The US Story Ignored by Mainstream Media


"Operation Warp Speed" developed vaccines in record time after months of public doubt.



When a French president offers public praise to the United States, it's bound to turn heads. Emmanuel Macron, who several times publicly squabbled with former President Donald Trump over the course of Trump's presidency, openly expressed admiration of the Trump administration's Herculean efforts to develop, test, manufacture and distribute a coronavirus vaccine on a national and eventually global scale. 

"The Americans did this very well," Macron told media in January. He confessed at that time that he was "very admiring" of the Trump administration's "extremely innovative model" of vaccine production.

That "innovative model" has led to an explosion in vaccine distribution. Pfizer — the manufacturer of one of two vaccines approved for use in the United States — has already distributed 65 million doses of their vaccine worldwide, and expects to be able to distribute up to two billion by the end of the year. Moderna, whose vaccine was also approved for use in the U.S., hopes to have a billion doses by the end of the year.  

Vaccines from both companies have already been administered over 35,000,000 times in the U.S., according to CDC data. By contrast, the European Union — with a 35% larger population — had as of Friday reported roughly 12,750,000 doses administered, according to data compiled by the EU

Macron himself last month admitted that the European Union was less equipped than Washington to mobilize such a logistical effort.
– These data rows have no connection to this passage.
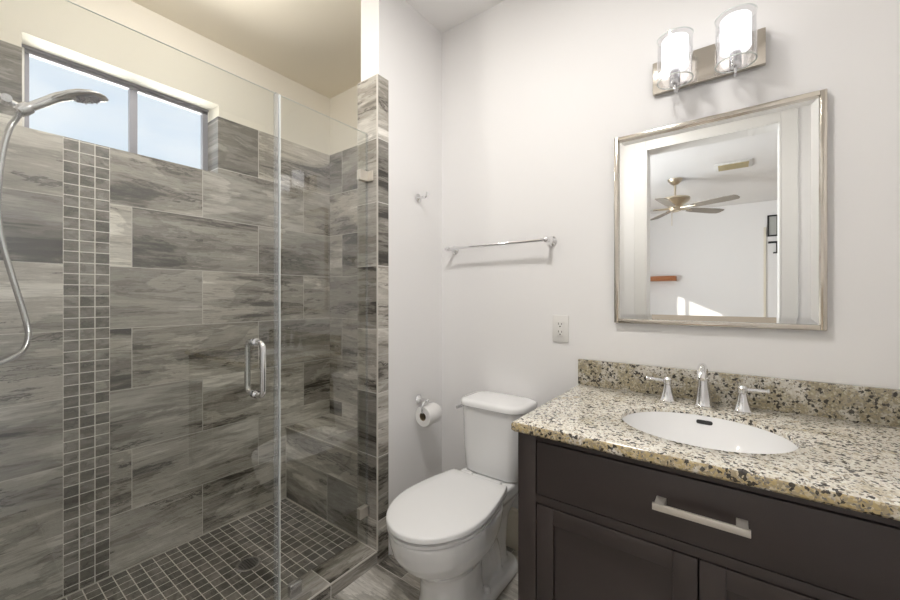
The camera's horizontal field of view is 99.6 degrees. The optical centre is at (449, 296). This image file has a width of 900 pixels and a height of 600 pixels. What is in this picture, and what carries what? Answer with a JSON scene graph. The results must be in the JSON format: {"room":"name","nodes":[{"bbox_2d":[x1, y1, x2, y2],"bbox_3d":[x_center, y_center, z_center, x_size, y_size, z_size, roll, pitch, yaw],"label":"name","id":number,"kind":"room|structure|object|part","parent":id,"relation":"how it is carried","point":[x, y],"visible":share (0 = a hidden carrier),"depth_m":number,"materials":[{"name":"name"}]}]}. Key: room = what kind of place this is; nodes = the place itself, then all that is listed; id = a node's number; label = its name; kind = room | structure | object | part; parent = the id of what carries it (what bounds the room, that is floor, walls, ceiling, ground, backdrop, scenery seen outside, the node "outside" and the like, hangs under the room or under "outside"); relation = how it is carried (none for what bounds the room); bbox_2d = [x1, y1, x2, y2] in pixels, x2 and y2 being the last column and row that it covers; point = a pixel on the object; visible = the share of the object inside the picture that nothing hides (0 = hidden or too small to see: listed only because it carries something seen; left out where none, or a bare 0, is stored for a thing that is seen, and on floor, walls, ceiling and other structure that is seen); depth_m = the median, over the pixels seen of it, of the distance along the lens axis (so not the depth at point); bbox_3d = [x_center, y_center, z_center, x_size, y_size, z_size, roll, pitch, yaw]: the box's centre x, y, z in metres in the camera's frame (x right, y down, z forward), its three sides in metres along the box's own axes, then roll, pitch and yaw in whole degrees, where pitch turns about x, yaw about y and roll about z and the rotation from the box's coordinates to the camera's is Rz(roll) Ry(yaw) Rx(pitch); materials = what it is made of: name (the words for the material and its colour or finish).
{"room":"bathroom","nodes":[
{"label":"bathroom","id":0,"kind":"room"},
{"bbox_2d":[0,0,329,599],"bbox_3d":[-1.518,-0.068,2.104,0.170,2.812,1.920,0,0,37],"label":"wall","id":1,"kind":"structure","parent":0,"point":[131,432],"depth_m":1.93,"materials":[{"name":"grey tile"}]},
{"bbox_2d":[22,44,208,170],"bbox_3d":[-1.686,-0.916,1.983,0.042,0.403,0.755,0,0,37],"label":"window","id":2,"kind":"structure","parent":1,"relation":"in","point":[133,89],"depth_m":1.99,"materials":[{"name":"grey metal"}]},
{"bbox_2d":[57,497,356,599],"bbox_3d":[-1.066,1.443,1.892,1.010,0.220,1.880,0,0,37],"label":"floor","id":3,"kind":"structure","parent":0,"point":[201,568],"depth_m":1.92,"materials":[{"name":"tile"}]},
{"bbox_2d":[235,556,260,572],"bbox_3d":[-1.008,1.335,1.902,0.116,0.005,0.116,0,0,37],"label":"shower drain","id":4,"kind":"object","parent":3,"relation":"on","point":[247,564],"visible":1,"depth_m":1.90,"materials":[{"name":"grey metal"}]},
{"bbox_2d":[285,413,356,537],"bbox_3d":[-0.628,1.098,2.395,0.910,0.480,0.351,0,0,37],"label":"shower bench","id":5,"kind":"object","parent":3,"relation":"on","point":[321,451],"visible":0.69,"depth_m":2.32,"materials":[{"name":"tile"}]},
{"bbox_2d":[131,0,504,97],"bbox_3d":[-0.300,-1.544,1.246,3.210,0.140,2.000,0,0,37],"label":"ceiling","id":6,"kind":"structure","parent":0,"point":[314,44],"depth_m":2.09,"materials":[{"name":"beige paint"}]},
{"bbox_2d":[357,0,441,563],"bbox_3d":[-0.249,-0.087,2.022,0.144,2.850,0.496,0,0,37],"label":"wall partition","id":7,"kind":"structure","parent":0,"point":[399,91],"depth_m":1.89,"materials":[{"name":"white paint"}]},
{"bbox_2d":[415,192,427,201],"bbox_3d":[-0.142,-0.525,1.995,0.068,0.044,0.044,0,0,37],"label":"robe hook","id":8,"kind":"object","parent":7,"relation":"attached to","point":[418,197],"visible":1,"depth_m":2.00,"materials":[{"name":"silver metal"}]},
{"bbox_2d":[415,394,428,414],"bbox_3d":[-0.127,0.562,2.012,0.072,0.092,0.134,0,0,37],"label":"toilet paper holder","id":9,"kind":"object","parent":7,"relation":"attached to","point":[418,398],"visible":0.64,"depth_m":1.99,"materials":[{"name":"silver metal"}]},
{"bbox_3d":[-0.109,0.571,1.999,0.015,0.073,0.134,0,0,37],"label":"hook arm","id":10,"kind":"part","parent":9,"relation":"part of","materials":[{"name":"silver metal"}]},
{"bbox_2d":[415,402,441,426],"bbox_3d":[-0.111,0.616,1.993,0.104,0.104,0.100,0,0,37],"label":"toilet paper roll","id":11,"kind":"object","parent":9,"relation":"hanging from","point":[432,412],"visible":0.99,"depth_m":1.96,"materials":[{"name":"white paper"}]},
{"bbox_2d":[330,546,517,599],"bbox_3d":[0.181,1.403,0.963,2.100,0.300,1.880,0,0,37],"label":"floor","id":12,"kind":"structure","parent":0,"point":[387,580],"depth_m":1.65,"materials":[{"name":"tile"}]},
{"bbox_2d":[265,539,376,599],"bbox_3d":[-0.782,1.264,1.309,0.142,0.148,1.285,0,0,37],"label":"shower curb","id":13,"kind":"object","parent":12,"relation":"on","point":[330,577],"visible":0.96,"depth_m":1.65,"materials":[{"name":"tile"}]},
{"bbox_2d":[278,94,372,599],"bbox_3d":[-0.517,0.205,1.638,0.059,1.976,0.442,0,0,37],"label":"screen","id":14,"kind":"object","parent":13,"relation":"on","point":[294,588],"visible":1,"depth_m":1.47,"materials":[{"name":"clear glass"}]},
{"bbox_2d":[386,391,536,599],"bbox_3d":[0.058,0.868,1.600,0.374,0.770,0.775,0,0,37],"label":"toilet","id":15,"kind":"object","parent":12,"relation":"on","point":[447,530],"visible":0.98,"depth_m":1.51,"materials":[{"name":"white ceramic"}]},
{"bbox_3d":[-0.021,0.815,1.494,0.374,0.030,0.510,0,0,37],"label":"seat lid","id":16,"kind":"part","parent":15,"relation":"part of","materials":[{"name":"white plastic"}]},
{"bbox_3d":[-0.021,0.839,1.494,0.370,0.018,0.506,0,0,37],"label":"seat","id":17,"kind":"part","parent":15,"relation":"part of","materials":[{"name":"white plastic"}]},
{"bbox_3d":[0.051,1.039,1.592,0.364,0.428,0.733,0,0,37],"label":"bowl","id":18,"kind":"part","parent":15,"relation":"part of","materials":[{"name":"white ceramic"}]},
{"bbox_3d":[0.229,0.498,1.810,0.340,0.031,0.233,0,0,37],"label":"tank lid","id":19,"kind":"part","parent":15,"relation":"part of","materials":[{"name":"white ceramic"}]},
{"bbox_3d":[0.231,0.669,1.812,0.326,0.317,0.218,0,0,37],"label":"tank","id":20,"kind":"part","parent":15,"relation":"part of","materials":[{"name":"white ceramic"}]},
{"bbox_2d":[518,432,899,599],"bbox_3d":[0.758,0.837,1.143,0.940,0.833,0.650,0,0,37],"label":"vanity cabinet","id":21,"kind":"object","parent":12,"relation":"on","point":[593,524],"visible":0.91,"depth_m":0.94,"materials":[{"name":"brown wood"}]},
{"bbox_3d":[0.439,0.869,1.049,0.319,0.388,0.008,0,0,37],"label":"door panel","id":22,"kind":"part","parent":21,"relation":"part of","materials":[{"name":"brown wood"}]},
{"bbox_3d":[0.436,0.871,1.046,0.413,0.478,0.020,0,0,37],"label":"door","id":23,"kind":"part","parent":21,"relation":"part of","materials":[{"name":"brown wood"}]},
{"bbox_3d":[0.598,0.616,0.928,0.820,0.025,0.022,0,0,37],"label":"rail","id":24,"kind":"part","parent":21,"relation":"part of","materials":[{"name":"brown wood"}]},
{"bbox_3d":[0.607,0.784,0.940,0.880,0.718,0.006,0,0,37],"label":"panel","id":25,"kind":"part","parent":21,"relation":"part of","materials":[{"name":"black wood"}]},
{"bbox_3d":[0.586,0.513,0.894,0.191,0.017,0.045,0,0,37],"label":"drawer handle","id":26,"kind":"part","parent":21,"relation":"part of","materials":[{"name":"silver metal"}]},
{"bbox_2d":[511,384,899,520],"bbox_3d":[0.774,0.404,1.161,0.967,0.033,0.650,0,0,37],"label":"countertop","id":27,"kind":"structure","parent":21,"relation":"on","point":[851,465],"depth_m":1.00,"materials":[{"name":"stone"}]},
{"bbox_2d":[646,363,770,413],"bbox_3d":[0.877,0.308,1.321,0.368,0.158,0.141,0,0,37],"label":"faucet","id":28,"kind":"object","parent":27,"relation":"on","point":[703,397],"visible":1,"depth_m":1.33,"materials":[{"name":"silver metal"}]},
{"bbox_3d":[0.781,0.311,1.445,0.065,0.018,0.017,0,0,37],"label":"lever","id":29,"kind":"part","parent":28,"relation":"part of","materials":[{"name":"silver metal"}]},
{"bbox_3d":[0.813,0.343,1.421,0.058,0.088,0.058,0,0,37],"label":"handle","id":30,"kind":"part","parent":28,"relation":"part of","materials":[{"name":"silver metal"}]},
{"bbox_3d":[0.877,0.308,1.321,0.058,0.158,0.141,0,0,37],"label":"spout","id":31,"kind":"part","parent":28,"relation":"part of","materials":[{"name":"silver metal"}]},
{"bbox_3d":[0.991,0.343,1.288,0.058,0.088,0.058,0,0,37],"label":"handle","id":32,"kind":"part","parent":28,"relation":"part of","materials":[{"name":"silver metal"}]},
{"bbox_3d":[1.024,0.311,1.264,0.065,0.018,0.017,0,0,37],"label":"lever","id":33,"kind":"part","parent":28,"relation":"part of","materials":[{"name":"silver metal"}]},
{"bbox_2d":[622,412,797,453],"bbox_3d":[0.751,0.482,1.139,0.476,0.156,0.410,0,0,37],"label":"sink","id":34,"kind":"object","parent":27,"relation":"in","point":[690,429],"visible":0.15,"depth_m":1.26,"materials":[{"name":"white ceramic"}]},
{"bbox_3d":[0.598,0.429,0.928,0.820,0.018,0.022,0,0,37],"label":"rail","id":35,"kind":"part","parent":21,"relation":"part of","materials":[{"name":"brown wood"}]},
{"bbox_3d":[0.766,0.869,0.805,0.303,0.388,0.008,0,0,37],"label":"door panel","id":36,"kind":"part","parent":21,"relation":"part of","materials":[{"name":"brown wood"}]},
{"bbox_3d":[0.763,0.871,0.802,0.397,0.478,0.020,0,0,37],"label":"door","id":37,"kind":"part","parent":21,"relation":"part of","materials":[{"name":"brown wood"}]},
{"bbox_2d":[330,0,899,508],"bbox_3d":[0.290,-0.087,2.004,3.170,2.850,0.120,0,0,37],"label":"wall","id":38,"kind":"structure","parent":0,"point":[537,95],"depth_m":1.69,"materials":[{"name":"white paint"}]},
{"bbox_2d":[445,236,556,253],"bbox_3d":[0.230,-0.262,1.923,0.608,0.048,0.082,0,0,37],"label":"towel bar","id":39,"kind":"object","parent":38,"relation":"attached to","point":[551,241],"visible":1,"depth_m":1.85,"materials":[{"name":"silver metal"}]},
{"bbox_3d":[0.005,-0.262,2.090,0.048,0.048,0.082,0,0,37],"label":"post","id":40,"kind":"part","parent":39,"relation":"part of","materials":[{"name":"silver metal"}]},
{"bbox_3d":[0.454,-0.262,1.756,0.048,0.048,0.082,0,0,37],"label":"post","id":41,"kind":"part","parent":39,"relation":"part of","materials":[{"name":"silver metal"}]},
{"bbox_2d":[506,507,517,550],"bbox_3d":[0.283,1.153,1.919,0.840,0.200,0.024,0,0,37],"label":"baseboard","id":42,"kind":"structure","parent":38,"relation":"attached to","point":[512,525],"depth_m":1.89,"materials":[{"name":"beige paint"}]},
{"bbox_2d":[553,315,568,342],"bbox_3d":[0.511,0.147,1.758,0.076,0.125,0.011,0,0,37],"label":"wall outlet","id":43,"kind":"object","parent":38,"relation":"attached to","point":[560,322],"visible":1,"depth_m":1.75,"materials":[{"name":"white plastic"}]},
{"bbox_2d":[556,321,563,335],"bbox_3d":[0.509,0.147,1.756,0.036,0.068,0.004,0,0,37],"label":"receptacle","id":44,"kind":"object","parent":43,"relation":"attached to","point":[559,324],"depth_m":1.75,"materials":[{"name":"white plastic"}]},
{"bbox_2d":[653,3,765,96],"bbox_3d":[0.912,-0.859,1.364,0.348,0.191,0.164,0,0,37],"label":"vanity light","id":45,"kind":"object","parent":38,"relation":"attached to","point":[739,49],"visible":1,"depth_m":1.36,"materials":[{"name":"silver metal"}]},
{"bbox_2d":[670,67,679,86],"bbox_3d":[0.827,-0.810,1.398,0.034,0.058,0.034,0,0,37],"label":"socket","id":46,"kind":"object","parent":45,"relation":"attached to","point":[674,78],"depth_m":1.39,"materials":[{"name":"silver metal"}]},
{"bbox_3d":[0.827,-0.874,1.398,0.116,0.158,0.116,0,0,37],"label":"lamp shade","id":47,"kind":"part","parent":45,"relation":"part of","materials":[{"name":"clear glass"}]},
{"bbox_2d":[662,32,688,74],"bbox_3d":[0.827,-0.892,1.398,0.086,0.107,0.086,0,0,37],"label":"diffuser","id":48,"kind":"object","parent":45,"relation":"attached to","point":[675,47],"depth_m":1.37,"materials":[{"name":"white glass"}]},
{"bbox_3d":[0.853,-0.788,1.431,0.009,0.050,0.093,0,0,37],"label":"stem","id":49,"kind":"part","parent":45,"relation":"part of","materials":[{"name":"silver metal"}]},
{"bbox_3d":[0.995,-0.788,1.325,0.009,0.050,0.093,0,0,37],"label":"stem","id":50,"kind":"part","parent":45,"relation":"part of","materials":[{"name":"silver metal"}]},
{"bbox_2d":[729,47,741,69],"bbox_3d":[0.970,-0.810,1.291,0.034,0.058,0.034,0,0,37],"label":"socket","id":51,"kind":"object","parent":45,"relation":"attached to","point":[735,62],"depth_m":1.28,"materials":[{"name":"silver metal"}]},
{"bbox_3d":[0.970,-0.874,1.291,0.116,0.158,0.116,0,0,37],"label":"lamp shade","id":52,"kind":"part","parent":45,"relation":"part of","materials":[{"name":"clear glass"}]},
{"bbox_2d":[720,9,751,57],"bbox_3d":[0.970,-0.892,1.291,0.086,0.107,0.086,0,0,37],"label":"diffuser","id":53,"kind":"object","parent":45,"relation":"attached to","point":[736,28],"depth_m":1.26,"materials":[{"name":"white glass"}]},
{"bbox_2d":[614,89,827,330],"bbox_3d":[0.957,-0.280,1.417,0.644,0.776,0.024,0,0,37],"label":"mirror","id":54,"kind":"object","parent":38,"relation":"attached to","point":[721,220],"visible":1,"depth_m":1.38,"materials":[{"name":"silver metal"}]},
{"bbox_2d":[578,359,899,427],"bbox_3d":[0.963,0.332,1.413,0.965,0.110,0.021,0,0,37],"label":"backsplash","id":55,"kind":"structure","parent":38,"relation":"attached to","point":[865,404],"depth_m":1.30,"materials":[{"name":"beige stone"}]},
{"bbox_3d":[0.188,-0.087,-0.283,5.760,2.850,0.132,0,0,37],"label":"wall","id":56,"kind":"structure","parent":0,"visible":0},
{"bbox_2d":[0,89,108,364],"bbox_3d":[-1.424,-0.264,1.268,0.108,0.978,0.428,0,0,37],"label":"shower","id":57,"kind":"object","parent":56,"relation":"attached to","point":[86,96],"visible":1,"depth_m":1.26,"materials":[{"name":"silver metal"}]},
{"bbox_3d":[-1.396,-0.668,1.307,0.033,0.129,0.140,0,0,37],"label":"handle","id":58,"kind":"part","parent":57,"relation":"part of","materials":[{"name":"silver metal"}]},
{"bbox_2d":[65,0,275,398],"bbox_3d":[-0.911,0.199,1.137,0.137,1.964,0.829,0,0,37],"label":"shower door","id":59,"kind":"structure","parent":56,"relation":"attached to","point":[255,394],"depth_m":1.36,"materials":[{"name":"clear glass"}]},
{"bbox_3d":[-0.717,0.262,1.397,0.137,0.220,0.029,0,0,37],"label":"door handle","id":60,"kind":"part","parent":59,"relation":"part of","materials":[{"name":"silver metal"}]}
]}
The European Commission, he admitted, had been called upon "to do something that isn't within its competence," in contrast to the relative proficiency of the U.S. government. 

Warp Speed was buoyed by billions of dollars in funding, the mobilization of large swaths of the federal government, a partnership with major drug companies, an aggressive development and trial schedule, and countless scientific workers, public health experts and civil servants, all in order to realize Trump's stated goal of a viable vaccine by December 2020. 

That optimism was not widely shared at the outset of the project. Even some of Trump's closest pandemic advisers at the time were dubious. Anthony Fauci, who at the outset of the pandemic was a regular presence at the White House, intimated in April of last year that a successful vaccine program might take "a year to a year and a half" to come to fruition.

The Washington Post reported that same month on significant doubt among medical experts and Trump administration officials that the vaccine would be available by the end of the year. Peter Jay Hotez, the dean for the National School of Tropical Medicine at Baylor University's College of Medicine, told the paper that a "reasonable timeline" of vaccine rollout would be the "second half" of 2021, the Post reported. 

The first non-trial COVID vaccine injection was administered in the U.S. in mid-December, five months ahead of Fauci's more optimistic timeline and nearly a year ahead of his more pessimistic estimate. Never has a vaccine been proposed, developed, tested and deployed in so short a time. The quickest vaccine ever developed was the mumps vaccine, which took four years. The coronavirus vaccine was approved for use in less than a year.

That rapid rollout has left some skeptical of the potential long-term effects of the vaccine, as have (not unexpected) reports of hundreds of deaths following administration of the medicine. Compounding concerns has been the relative novelty of the vaccines: Both Pfizer and Moderna's vaccines are mRNA-based, the first of their kind to be approved for general use. 

Public health officials have at times struggled to convince many members of the public to undergo a vaccine injection. In particular, a surprisingly high percentage of healthcare workers have been vaccine-hesitant, leading administrators to at times offer incentives such as gift certificates for workers who submit to the vaccine. 

Still, the U.S. has managed to vaccinate more than 10% of its population in just about six weeks, a number which will likely grow exponentially as supply chains solidify and production ramps up. 

National data show U.S. daily cases of COVID from the most recent wave peaked around Jan. 9 and have been declining sharply ever since; hospitalizations have also been declining sharply during that time, while deaths have been largely flat since mid-January.